Lt. Robert S. Nichols, MC USNR, was killed in action in the So. Pacific. After graduating from the University of Pennsylvania, he interned at the University Hospital there and went on active duty on November 14, 1944. On November 26, four days after Carol Sue was born, he was ordered to San Francisco to join his. APA and shortly thereafter shipped out. He was ashore with an amphibious unit at the time of his death, and was killed by a Jap sniper._ He is survived by his wife, Roxie Tanzi, and his parents, Mr. and Mrs. Chauncey Nichols of Watkins Glen, New York. He was a young man of exemplary character and unusual professional promise, and his loss is heartfelt by all of us.

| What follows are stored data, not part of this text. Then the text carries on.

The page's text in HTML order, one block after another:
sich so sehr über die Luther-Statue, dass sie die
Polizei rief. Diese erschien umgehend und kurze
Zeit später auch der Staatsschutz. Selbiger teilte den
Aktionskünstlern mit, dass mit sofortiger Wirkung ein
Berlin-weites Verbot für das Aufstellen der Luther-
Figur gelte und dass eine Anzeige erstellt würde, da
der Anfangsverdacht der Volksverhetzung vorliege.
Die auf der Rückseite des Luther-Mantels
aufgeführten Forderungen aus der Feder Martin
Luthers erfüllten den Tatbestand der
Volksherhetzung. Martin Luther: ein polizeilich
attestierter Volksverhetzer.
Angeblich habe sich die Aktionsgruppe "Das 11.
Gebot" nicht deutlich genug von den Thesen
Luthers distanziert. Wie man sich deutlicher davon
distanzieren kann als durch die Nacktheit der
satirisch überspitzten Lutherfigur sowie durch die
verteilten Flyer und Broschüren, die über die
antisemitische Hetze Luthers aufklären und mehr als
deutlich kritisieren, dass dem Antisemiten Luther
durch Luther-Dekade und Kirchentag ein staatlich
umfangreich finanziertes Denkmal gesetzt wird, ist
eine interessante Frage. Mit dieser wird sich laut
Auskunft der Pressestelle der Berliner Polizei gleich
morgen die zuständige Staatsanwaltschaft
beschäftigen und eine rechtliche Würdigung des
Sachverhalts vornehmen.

Lt Willard W. Wilson, MC about to go overseas with the Canadian Army, has been transferred to duty as a medical officer at a German prisoner of war camp near Medicine Hat, Alberta. 1943 Lt. James W. Robinson, MC USNR, who is interning at the Pennsylvania Hospital, says that he attended Tyson's wedding at Elkins Park and saw Magee, Chandler and Costello. He says also that he believes Smitty was married that same week, but I shall assume that is only a rumor, as long as there seems to be some doubt about it in his mind.

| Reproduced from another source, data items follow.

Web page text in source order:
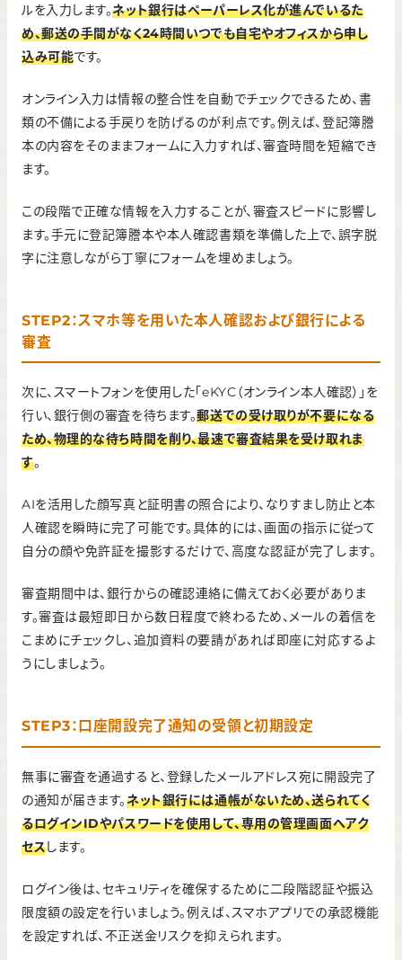
ルを入力します。ネット銀行はペーパーレス化が進んでいるた
め、郵送の手間がなく24時間いつでも自宅やオフィスから申し
込み可能です。
オンライン入力は情報の整合性を自動でチェックできるため、書
類の不備による手戻りを防げるのが利点です。例えば、登記簿謄
本の内容をそのままフォームに入力すれば、審査時間を短縮でき
ます。
この段階で正確な情報を入力することが、審査スピードに影響し
ます。手元に登記簿謄本や本人確認書類を準備した上で、誤字脱
字に注意しながら丁寧にフォームを埋めましょう。
STEP2：スマホ等を用いた本人確認および銀行による
審査
次に、スマートフォンを使用した「eKYC（オンライン本人確認）」を
行い、銀行側の審査を待ちます。郵送での受け取りが不要になる
ため、物理的な待ち時間を削り、最速で審査結果を受け取れま
す。
AIを活用した顔写真と証明書の照合により、なりすまし防止と本
人確認を瞬時に完了可能です。具体的には、画面の指示に従って
自分の顔や免許証を撮影するだけで、高度な認証が完了します。
審査期間中は、銀行からの確認連絡に備えておく必要がありま
す。審査は最短即日から数日程度で終わるため、メールの着信を
こまめにチェックし、追加資料の要請があれば即座に対応するよ
うにしましょう。
STEP3：口座開設完了通知の受領と初期設定
無事に審査を通過すると、登録したメールアドレス宛に開設完了
の通知が届きます。ネット銀行には通帳がないため、送られてく
るログインIDやパスワードを使用して、専用の管理画面へアク
セスします。
ログイン後は、セキュリティを確保するために二段階認証や振込
限度額の設定を行いましょう。例えば、スマホアプリでの承認機能
を設定すれば、不正送金リスクを抑えられます。

Midshipman William E. and Ann Schumacher have announced the birth on March 30 of John Deming, 7 lbs. 14 oz. He wears his hunting and fishing license pinned onto his diaper to protect him from too much feminine influence while his father is at school all day. 1944 Pfc. William R. Brewster Jr., is engaged to Harriet O. Bullitt of Seattle. She graduated from Chatham Hall in Virginia, began her college course at the University of Washington and is now at Bennington College.
Pfc. Carl F. Koenig, AUS, has been sailing to and from Scotland on Cunard-White Star Liners, which have been serving as troop transports and hospital ships.
Corporal John F. Gile Jr., is on duty with a very busy general hospital somewhere in the ETO. 1943 Pfc. Peter Beck and Pfc. John M. Van Buren on interim duty at Halloran General Hospital before beginning the third year at Columbia, have been given some sort of physical exam which they did not pass, and have been told that all those who failed to pass will be sent to a technicians' replacement center somewhere in Missouri. It seems that medical students now must have combat officers' visual acuity.
Fletcher McDowell is studying neuropathology at the University of Colorado and investment analysis at the School of Commerce at Denver University. Every time the correlation between the two gets too close, he goes fishing with Peter Habein.